Patrick Albert, informaticien, vétéran du développement de l’IA, a travaillé sur le sujet dès le début des années 80 et a dirigé le Center for Advanced Studies d’IBM France de 2010 à 2016.
Après avoir cherché des voies alternatives et éthiques comme CommonAIs (sorte de Wikipédia IA) qui se verront rejetées, après avoir en 2015 appartenu au Future of life Institute pour réclamer à l’ONU en 2015 l’interdiction totale des robots tueurs, il estime inopérants les discours et les chartes sur l'éthique et s’engage pour faire connaître les dangers de ce qu’il nomme
« robotisation généralisée des sociétés industrialisées ». En 2021, à propos de ce qu’il nomme « l’horizon robocratique », il avertit qu’« il est devenu nécessaire de l’envisager dès maintenant, de le comprendre et de nous organiser afin de l’empêcher. »

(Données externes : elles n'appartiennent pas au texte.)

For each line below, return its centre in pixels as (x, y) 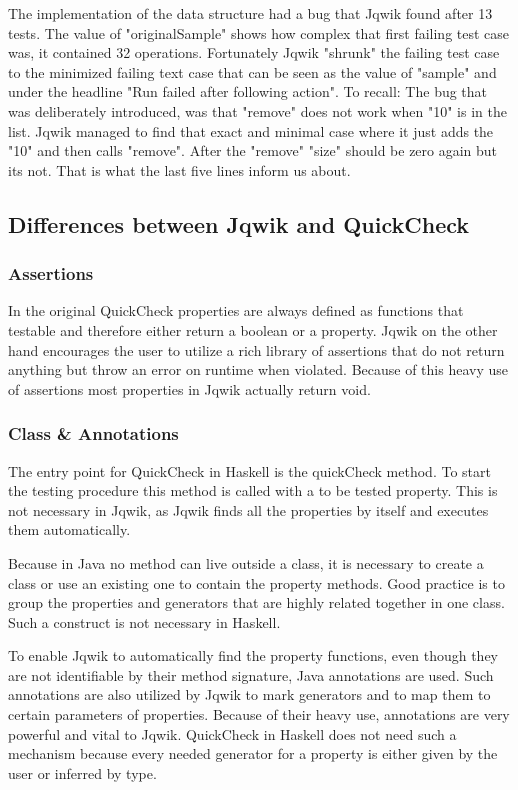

Le délire capitaliste et scientifique déclenché par le succès de l’IA générative le conduit à basculer dans le camp technocritique, et devenir partisan d’une technosobriété raisonnée. Auteur et conférencier IA-critique, il est administrateur de l’association Technologos regroupant une
quarantaine de personnalités inquiètes de la dérive techniciste des sociétés industrialisées.
• À lire : Patrick Albert, Benoit Bergeret, Laurent Bibard, Jean-Pierre Briot, Delphine Quême, Nicolas Sabouret et Michèle Sebag, Intelligence artificielle et dé-coïncidence, Paris, Presse des Mines, 2025
PROGRAMME MUSICAL
15h 30 : Lanterne musicale
- présentée par RogueArt
Aymeric Avice (trompette, bugle) - Benjamin Duboc (contrebasse) - Ramon Lopez (batterie)
Ils n’avaient encore jamais joué ensemble. Une première donc. Une vraie envie de se rencontrer, qui ne date pas d’hier mais qui n’avait pas encore réussi à se concrétiser. « Une première mondiale », comme il se dit dans certains programmes de festivals, qui n’est pas de circonstance et qui ne doit rien au hasard. Une réelle volonté partagée de confronter la diversité de leurs expériences respectives. Et s’ils ont chacun un vécu singulier, pour tous les trois riche de nombreuses autres confrontations, ils ont en commun l’improvisation, la réaction dans l’instant aux idées des autres, l’écoute attentive, cet art magnifique qui consiste à faire surgir sans support écrit, sans idée préconçue et avec une grande spontanéité, une musique originale, fraîche, fluide, cohérente. Très peu maîtrisent cet art à ce niveau. Plus qu’un trio, une très belle idée de musique en perspective et, souhaitons-le, en prospective.
• À écouter : Aymeric Avice, Luke Stewart, Chad Taylor, Deep in the earth High in the sky - RogueArt, 2026
16h 30 : Lanterne musicale
- présentée par nato
Sophia Domancich et Simon Goubert jouent la musique de Jacques Thollot
Sophia Domancich (piano) - Simon Goubert (batterie)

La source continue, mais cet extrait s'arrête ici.